RCEP will advance the acceleration of regional economic integration in Asia, and pushes back on Trump’s strategy of decoupling of US allies from China. While Southeast Asian countries, Japan, South Korea, and Australia may all be wary of China at the moment and seek diversity in their trade relations, they simply cannot sustain their prosperity without stabilisation of trade relations with China. Asia is criss-crossed by ever intensifying value chains, and China’s still an integral part of that. Vietnam and other ASEAN countries are rising as manufacturing hubs, but that’s a process accompanied by increased imports of intermediary goods from China.

But RCEP is also of global significance. The agreement, signed off in the middle of a pandemic and US–China trade war, reminds the world, first, that East Asia countries, unlike the Americas and Europe, have broadly succeeded in controlling COVID-19. That success, across different types of political regime, with a similar respect for science, expertise, and trust in government, was accompanied by general acceptance of mask-wearing and community rules.

Second, it also reminds the world that the biggest trading group in the world economy is doubling down on the rules-based multilateral system. Research by Homi Kharas shows that most of the increase in the global middle class until 2030 will take place in China and Asia.

 

RCEP also embeds the first trilateral agreement between China, South Korea and Japan, itself a huge deal. The common interests of these three countries have over-ridden tense geopolitical relations across the Asia Pacific. RCEP underscores the pragmatic efforts of Japan to balance its strong security stance on the South China Sea and in the East China Sea with stability in the bilateral relationship with China. After the completion of the CPTPP, the EU–Japan partnership, and the US–Japan agreement, this marks the completion of the Abe trade agenda (even though Japan would have preferred India to join RCEP). …
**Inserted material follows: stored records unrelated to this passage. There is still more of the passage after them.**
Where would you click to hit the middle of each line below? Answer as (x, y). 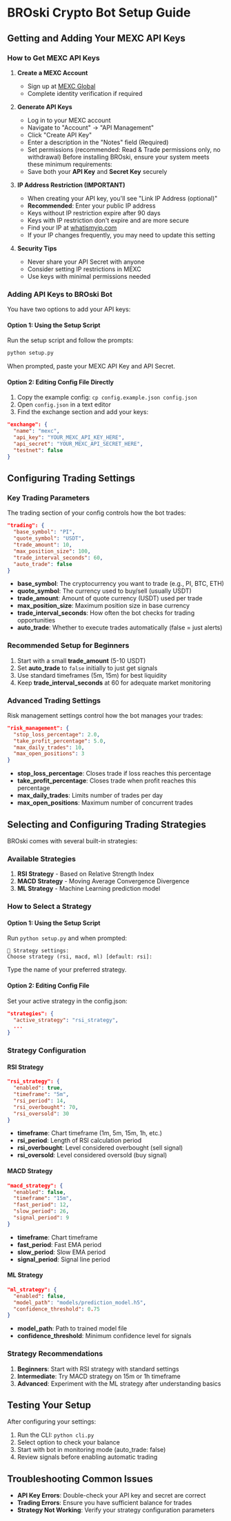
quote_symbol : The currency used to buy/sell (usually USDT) (104, 591)
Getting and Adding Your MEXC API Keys (97, 38)
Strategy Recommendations (55, 1354)
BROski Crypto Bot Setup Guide (99, 13)
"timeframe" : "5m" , (41, 1095)
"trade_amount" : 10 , (43, 545)
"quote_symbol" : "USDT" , (49, 539)
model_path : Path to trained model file (72, 1328)
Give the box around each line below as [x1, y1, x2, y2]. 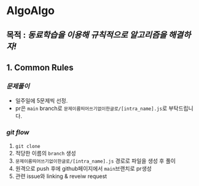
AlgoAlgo [6, 4, 55, 18]
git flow [6, 128, 29, 137]
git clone [15, 143, 41, 149]
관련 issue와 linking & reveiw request [15, 172, 107, 180]
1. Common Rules [6, 62, 73, 72]
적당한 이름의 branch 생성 [15, 149, 77, 157]
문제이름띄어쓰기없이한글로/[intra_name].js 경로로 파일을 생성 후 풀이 [15, 157, 176, 165]
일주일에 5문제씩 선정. [15, 97, 68, 104]
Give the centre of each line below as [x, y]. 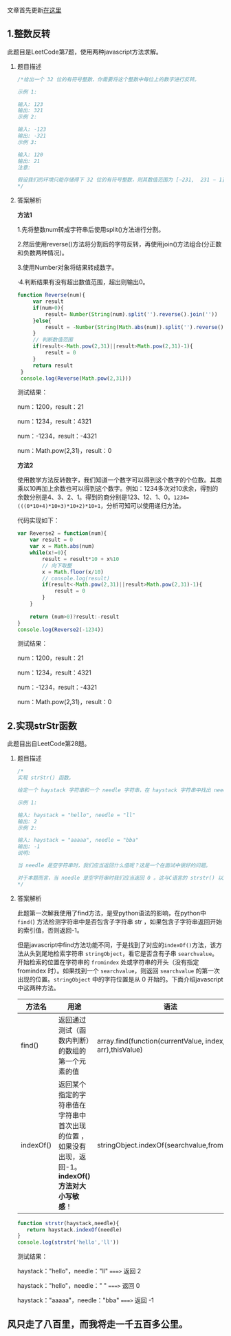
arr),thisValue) [120, 1050]
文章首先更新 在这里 [34, 10]
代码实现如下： [38, 520]
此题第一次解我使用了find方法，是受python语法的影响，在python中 [112, 913]
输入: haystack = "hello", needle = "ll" [76, 815]
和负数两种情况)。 [42, 253]
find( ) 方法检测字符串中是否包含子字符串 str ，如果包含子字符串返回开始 [119, 922]
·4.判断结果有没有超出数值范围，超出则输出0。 [83, 282]
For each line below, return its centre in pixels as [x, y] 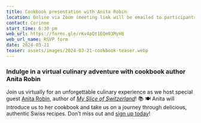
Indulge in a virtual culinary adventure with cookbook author [96, 71]
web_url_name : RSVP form [37, 39]
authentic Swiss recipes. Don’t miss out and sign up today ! [78, 113]
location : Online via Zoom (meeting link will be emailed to [84, 17]
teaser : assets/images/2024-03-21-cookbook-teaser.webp [77, 51]
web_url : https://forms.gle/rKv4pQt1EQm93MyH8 [65, 34]
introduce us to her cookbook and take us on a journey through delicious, [97, 107]
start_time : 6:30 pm [32, 28]
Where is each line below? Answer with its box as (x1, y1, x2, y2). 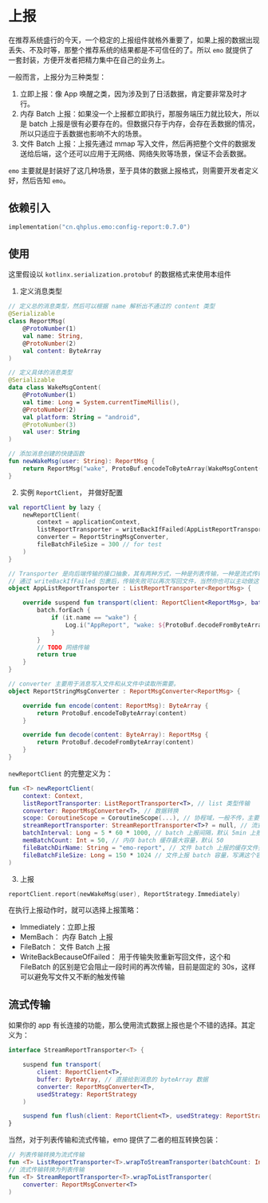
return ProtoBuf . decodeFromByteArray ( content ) (37, 738, 195, 746)
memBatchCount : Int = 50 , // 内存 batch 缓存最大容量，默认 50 (22, 836, 224, 845)
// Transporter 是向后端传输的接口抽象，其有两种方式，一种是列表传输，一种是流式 (8, 569, 252, 578)
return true (37, 651, 77, 659)
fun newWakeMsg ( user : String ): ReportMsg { (8, 458, 156, 466)
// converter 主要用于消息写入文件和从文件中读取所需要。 (8, 680, 179, 688)
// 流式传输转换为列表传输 (8, 1166, 85, 1174)
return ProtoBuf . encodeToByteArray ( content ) (37, 709, 187, 717)
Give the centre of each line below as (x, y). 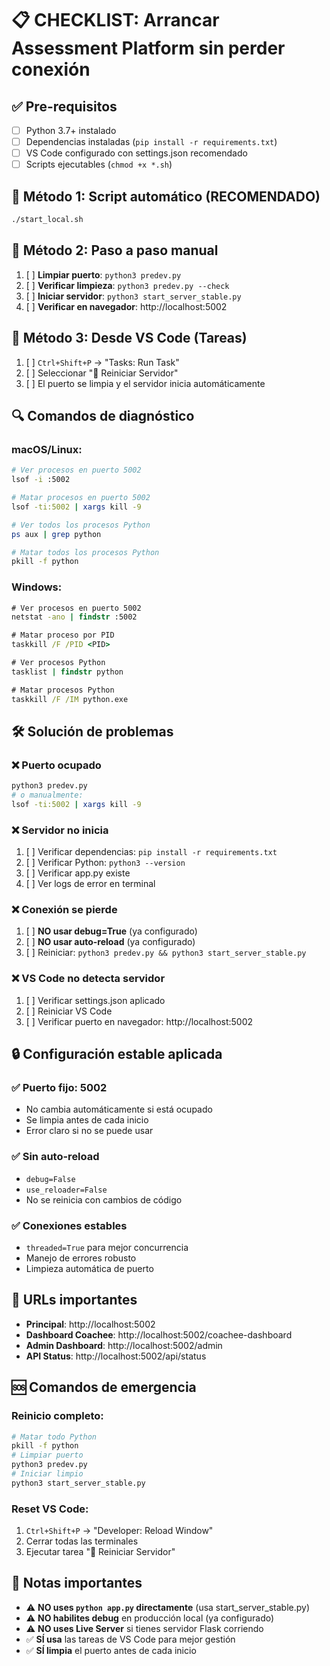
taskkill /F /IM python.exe (70, 699)
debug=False (50, 1179)
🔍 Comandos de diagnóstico (103, 415)
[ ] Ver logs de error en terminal (90, 884)
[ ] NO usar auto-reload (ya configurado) (110, 942)
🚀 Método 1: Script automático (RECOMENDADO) (166, 196)
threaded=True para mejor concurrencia (107, 1248)
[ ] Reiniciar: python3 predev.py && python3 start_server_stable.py (166, 953)
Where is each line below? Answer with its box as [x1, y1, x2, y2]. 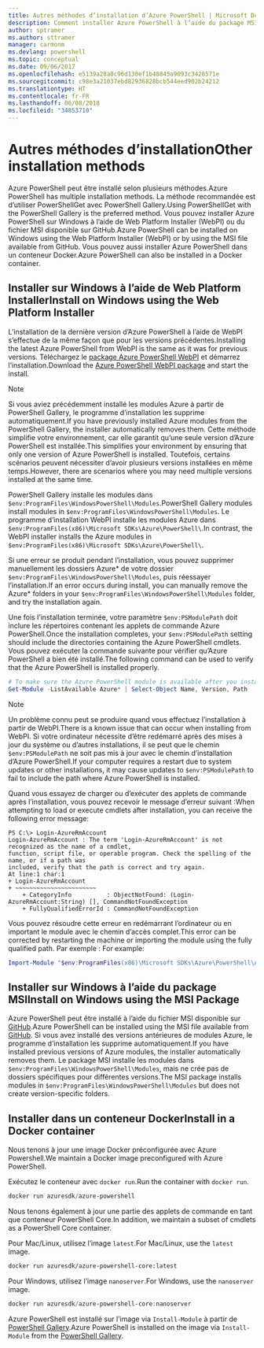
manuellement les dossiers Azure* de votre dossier [8, 564, 174, 573]
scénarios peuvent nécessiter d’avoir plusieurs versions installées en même [8, 457, 253, 467]
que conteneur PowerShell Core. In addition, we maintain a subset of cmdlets [8, 1214, 256, 1224]
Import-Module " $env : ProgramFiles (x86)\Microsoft [8, 958, 174, 967]
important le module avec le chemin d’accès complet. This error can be [8, 927, 237, 936]
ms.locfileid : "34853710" [8, 107, 93, 115]
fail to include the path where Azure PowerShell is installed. [8, 773, 200, 783]
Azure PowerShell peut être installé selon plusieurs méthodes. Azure [8, 183, 228, 193]
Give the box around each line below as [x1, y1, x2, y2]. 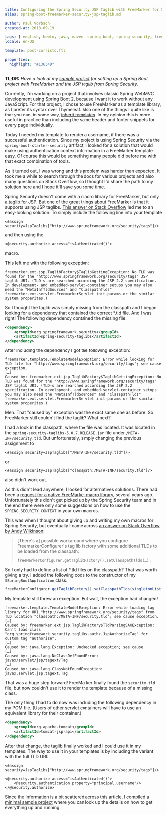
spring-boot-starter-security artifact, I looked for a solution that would [5, 142, 153, 148]
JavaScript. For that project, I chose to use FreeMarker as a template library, [5, 101, 161, 107]
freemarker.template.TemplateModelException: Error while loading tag [5, 605, 155, 610]
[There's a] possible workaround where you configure [17, 538, 128, 544]
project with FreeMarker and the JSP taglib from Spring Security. [5, 81, 138, 87]
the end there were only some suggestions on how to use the [5, 502, 131, 508]
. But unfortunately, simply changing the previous [40, 435, 142, 441]
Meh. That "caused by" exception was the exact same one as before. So [5, 409, 153, 416]
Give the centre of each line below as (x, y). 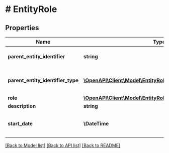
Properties (22, 28)
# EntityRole (31, 9)
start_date (20, 124)
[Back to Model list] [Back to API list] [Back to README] (63, 145)
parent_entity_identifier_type (43, 80)
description (22, 106)
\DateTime (96, 124)
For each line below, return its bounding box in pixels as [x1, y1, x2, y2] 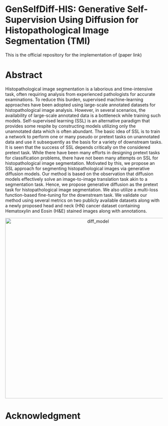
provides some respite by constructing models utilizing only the [5, 123, 136, 129]
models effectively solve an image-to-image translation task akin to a [5, 176, 147, 182]
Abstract [5, 69, 42, 81]
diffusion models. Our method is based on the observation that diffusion [5, 171, 153, 177]
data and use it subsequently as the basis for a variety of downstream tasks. [5, 139, 162, 145]
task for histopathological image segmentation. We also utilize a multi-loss [5, 186, 158, 193]
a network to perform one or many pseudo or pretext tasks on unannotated [5, 133, 160, 139]
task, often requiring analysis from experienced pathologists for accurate [5, 91, 155, 97]
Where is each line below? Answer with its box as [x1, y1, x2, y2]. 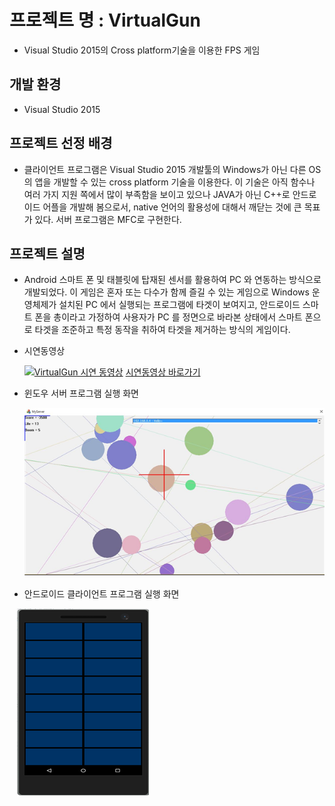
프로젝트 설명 [9, 245, 86, 262]
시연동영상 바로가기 [125, 366, 201, 378]
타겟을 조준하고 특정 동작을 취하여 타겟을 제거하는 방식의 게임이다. [34, 324, 291, 336]
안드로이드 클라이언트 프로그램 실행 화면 [23, 587, 180, 600]
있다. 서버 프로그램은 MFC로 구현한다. [34, 213, 182, 225]
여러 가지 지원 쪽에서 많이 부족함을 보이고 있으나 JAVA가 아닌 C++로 [23, 188, 291, 200]
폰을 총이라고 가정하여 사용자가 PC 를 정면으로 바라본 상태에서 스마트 [34, 311, 303, 323]
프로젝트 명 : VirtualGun [9, 9, 201, 32]
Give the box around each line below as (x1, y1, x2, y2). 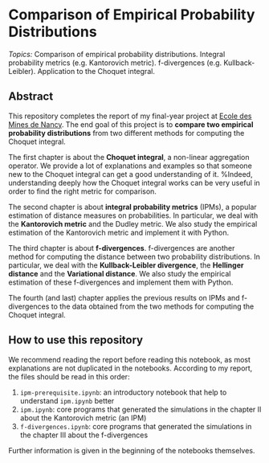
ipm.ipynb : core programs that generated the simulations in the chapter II (19, 404, 262, 414)
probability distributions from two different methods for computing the (8, 128, 245, 137)
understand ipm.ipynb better (19, 395, 115, 405)
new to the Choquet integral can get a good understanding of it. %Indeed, (8, 169, 253, 178)
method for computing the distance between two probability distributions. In (8, 252, 261, 261)
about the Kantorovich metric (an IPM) (19, 412, 147, 423)
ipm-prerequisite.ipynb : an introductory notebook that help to (19, 387, 227, 397)
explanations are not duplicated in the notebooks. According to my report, (8, 363, 253, 373)
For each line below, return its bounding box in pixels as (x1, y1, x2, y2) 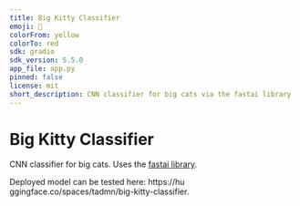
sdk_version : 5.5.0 (9, 56, 84, 65)
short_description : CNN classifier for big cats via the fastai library (9, 89, 292, 98)
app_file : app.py (9, 65, 76, 74)
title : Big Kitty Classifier (9, 13, 120, 23)
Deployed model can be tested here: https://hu (9, 177, 185, 188)
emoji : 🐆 (9, 22, 43, 31)
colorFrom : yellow (9, 30, 79, 39)
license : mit (9, 81, 59, 90)
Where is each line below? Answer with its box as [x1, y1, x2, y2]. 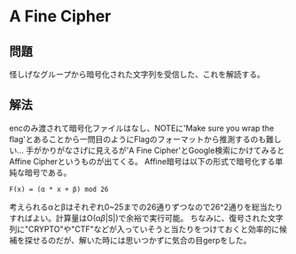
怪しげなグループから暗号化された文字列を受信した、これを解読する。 [9, 69, 266, 79]
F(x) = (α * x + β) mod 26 [9, 185, 109, 194]
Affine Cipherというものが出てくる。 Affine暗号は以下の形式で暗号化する [9, 155, 276, 166]
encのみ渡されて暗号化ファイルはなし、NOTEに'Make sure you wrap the [9, 123, 275, 133]
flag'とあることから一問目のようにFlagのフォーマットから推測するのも [9, 133, 267, 144]
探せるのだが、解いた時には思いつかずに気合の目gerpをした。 [24, 234, 252, 245]
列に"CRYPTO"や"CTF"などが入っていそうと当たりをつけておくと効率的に [9, 224, 280, 234]
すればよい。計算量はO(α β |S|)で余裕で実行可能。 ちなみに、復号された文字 [9, 212, 284, 223]
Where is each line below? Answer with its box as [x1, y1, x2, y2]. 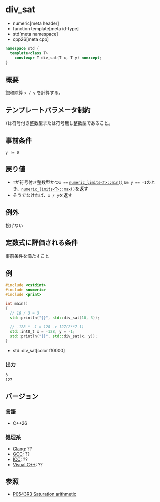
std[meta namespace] [12, 31, 58, 37]
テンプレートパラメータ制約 [5, 106, 91, 114]
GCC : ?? [12, 451, 30, 457]
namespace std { [5, 46, 39, 51]
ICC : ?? [12, 456, 28, 462]
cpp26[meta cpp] [12, 36, 49, 42]
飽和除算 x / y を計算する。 [5, 90, 63, 96]
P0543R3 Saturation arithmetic [12, 491, 77, 497]
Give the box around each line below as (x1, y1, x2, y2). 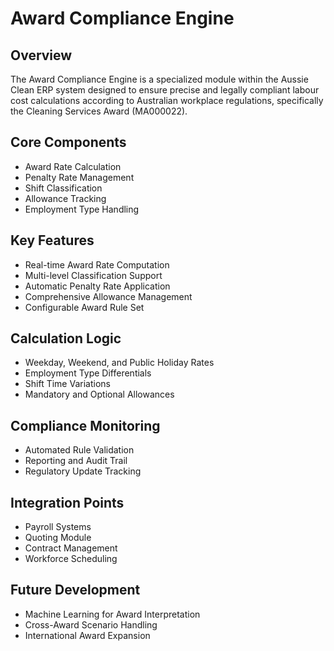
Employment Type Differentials (24, 367, 152, 379)
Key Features (10, 232, 95, 249)
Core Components (10, 134, 127, 151)
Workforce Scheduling (24, 553, 118, 565)
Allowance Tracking (24, 192, 107, 204)
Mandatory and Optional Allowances (24, 388, 175, 401)
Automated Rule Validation (24, 444, 135, 456)
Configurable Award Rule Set (24, 301, 145, 313)
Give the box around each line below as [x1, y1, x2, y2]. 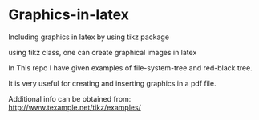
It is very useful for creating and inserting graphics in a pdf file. [8, 78, 217, 88]
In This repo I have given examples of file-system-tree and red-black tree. [8, 62, 253, 73]
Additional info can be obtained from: [8, 94, 132, 103]
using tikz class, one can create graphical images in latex [8, 47, 197, 57]
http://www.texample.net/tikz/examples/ [8, 102, 142, 112]
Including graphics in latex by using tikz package [8, 32, 170, 42]
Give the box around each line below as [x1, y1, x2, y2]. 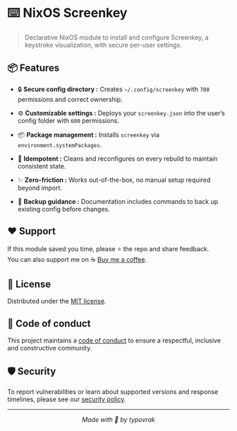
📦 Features [7, 62, 60, 74]
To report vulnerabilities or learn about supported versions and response [7, 388, 219, 396]
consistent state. [17, 161, 66, 170]
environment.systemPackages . [17, 140, 102, 149]
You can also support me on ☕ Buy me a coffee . [7, 255, 147, 263]
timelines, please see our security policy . [7, 395, 126, 403]
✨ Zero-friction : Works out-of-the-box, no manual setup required [17, 176, 211, 184]
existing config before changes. [17, 205, 111, 213]
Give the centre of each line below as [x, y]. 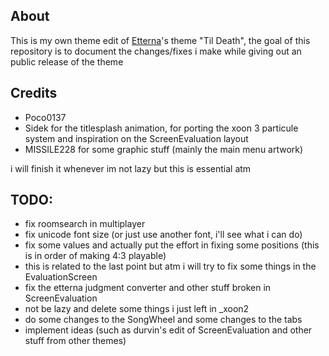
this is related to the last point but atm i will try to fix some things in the [170, 266]
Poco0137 [45, 117]
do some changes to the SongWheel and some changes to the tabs [163, 320]
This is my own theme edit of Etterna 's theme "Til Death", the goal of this [160, 40]
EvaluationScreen [61, 277]
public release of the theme [67, 61]
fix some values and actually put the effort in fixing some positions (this [172, 245]
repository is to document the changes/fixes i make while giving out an [156, 51]
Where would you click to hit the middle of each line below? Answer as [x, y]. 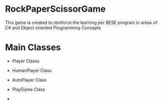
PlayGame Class [29, 89]
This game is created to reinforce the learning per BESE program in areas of [81, 22]
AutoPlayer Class [29, 80]
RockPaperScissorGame [55, 9]
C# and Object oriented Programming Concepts [53, 27]
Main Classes [33, 48]
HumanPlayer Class [32, 70]
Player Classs [26, 61]
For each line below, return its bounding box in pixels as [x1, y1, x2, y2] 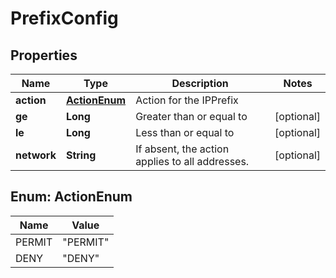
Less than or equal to [135, 126, 235, 139]
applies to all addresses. [135, 155, 250, 168]
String [65, 148, 97, 162]
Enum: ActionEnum [10, 188, 133, 206]
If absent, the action [135, 142, 230, 156]
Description [171, 77, 229, 90]
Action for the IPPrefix [135, 93, 239, 107]
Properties [10, 47, 78, 64]
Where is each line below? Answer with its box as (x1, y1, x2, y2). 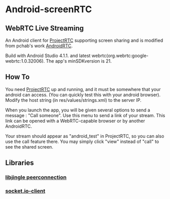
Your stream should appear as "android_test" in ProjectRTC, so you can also (5, 133, 164, 139)
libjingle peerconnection (5, 174, 67, 181)
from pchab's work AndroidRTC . (5, 43, 73, 49)
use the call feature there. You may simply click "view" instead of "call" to (5, 138, 159, 145)
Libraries (5, 159, 34, 167)
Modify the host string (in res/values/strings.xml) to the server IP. (5, 97, 142, 103)
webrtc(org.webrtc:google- (91, 52, 149, 59)
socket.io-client (5, 187, 46, 194)
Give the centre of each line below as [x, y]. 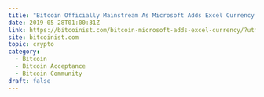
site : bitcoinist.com [44, 37]
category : [24, 52]
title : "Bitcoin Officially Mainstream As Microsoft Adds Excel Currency [132, 15]
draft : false [29, 81]
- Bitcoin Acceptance [51, 66]
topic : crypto [31, 45]
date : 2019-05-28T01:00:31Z [54, 23]
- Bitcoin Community [49, 74]
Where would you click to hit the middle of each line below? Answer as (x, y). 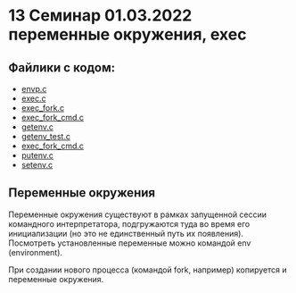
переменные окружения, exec (127, 34)
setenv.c (37, 165)
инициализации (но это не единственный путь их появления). (126, 233)
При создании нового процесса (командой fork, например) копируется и (148, 270)
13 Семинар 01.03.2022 (100, 16)
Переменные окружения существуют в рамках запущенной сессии (138, 214)
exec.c (33, 98)
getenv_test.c (45, 136)
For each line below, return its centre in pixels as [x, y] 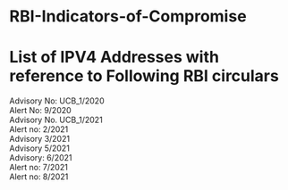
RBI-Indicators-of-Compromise [128, 17]
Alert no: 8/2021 [39, 177]
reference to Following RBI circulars [144, 76]
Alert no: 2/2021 [39, 129]
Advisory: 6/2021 [41, 158]
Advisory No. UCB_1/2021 [56, 120]
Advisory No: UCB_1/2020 [57, 101]
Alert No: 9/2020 [40, 111]
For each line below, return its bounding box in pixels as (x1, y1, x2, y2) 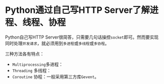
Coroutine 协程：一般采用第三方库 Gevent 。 (12, 74, 99, 80)
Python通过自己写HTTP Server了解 (5, 4, 150, 16)
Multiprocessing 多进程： (12, 61, 63, 67)
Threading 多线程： (12, 67, 51, 73)
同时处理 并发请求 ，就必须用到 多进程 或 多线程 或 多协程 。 (5, 40, 110, 46)
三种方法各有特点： (5, 50, 44, 57)
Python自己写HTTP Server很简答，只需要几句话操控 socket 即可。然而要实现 (5, 34, 159, 40)
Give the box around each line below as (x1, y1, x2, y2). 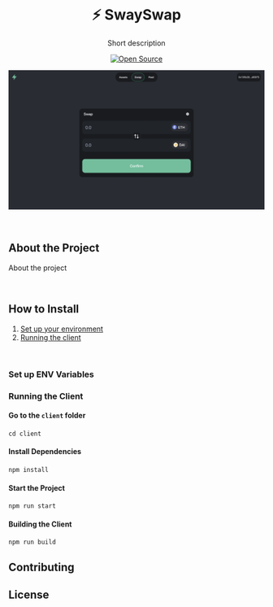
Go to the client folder (8, 411, 86, 421)
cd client (8, 430, 42, 438)
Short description (107, 37, 166, 48)
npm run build (8, 538, 57, 547)
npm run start (8, 502, 57, 510)
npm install (8, 465, 49, 474)
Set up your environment (19, 324, 104, 334)
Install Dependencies (8, 447, 82, 456)
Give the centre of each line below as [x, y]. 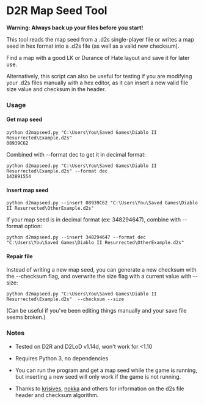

As well, RCEP brings significant institutionalization to Japan’s economic relations with China, including a new chapter on e-commerce (with a ban on data localisation requirements), rules on government procurement, and rules on intellectual property rights that go beyond WTO rules. The same calculations drive Australia’s readiness to sign RCEP in the midst of a bitter, but hopefully short-lived, trade fight with China.

The coming Biden Administration needs to rethink its reluctance to rejoin the CPTPP. If it fails to do this it could be on the outside of growing multilateral economic integration and possibly more.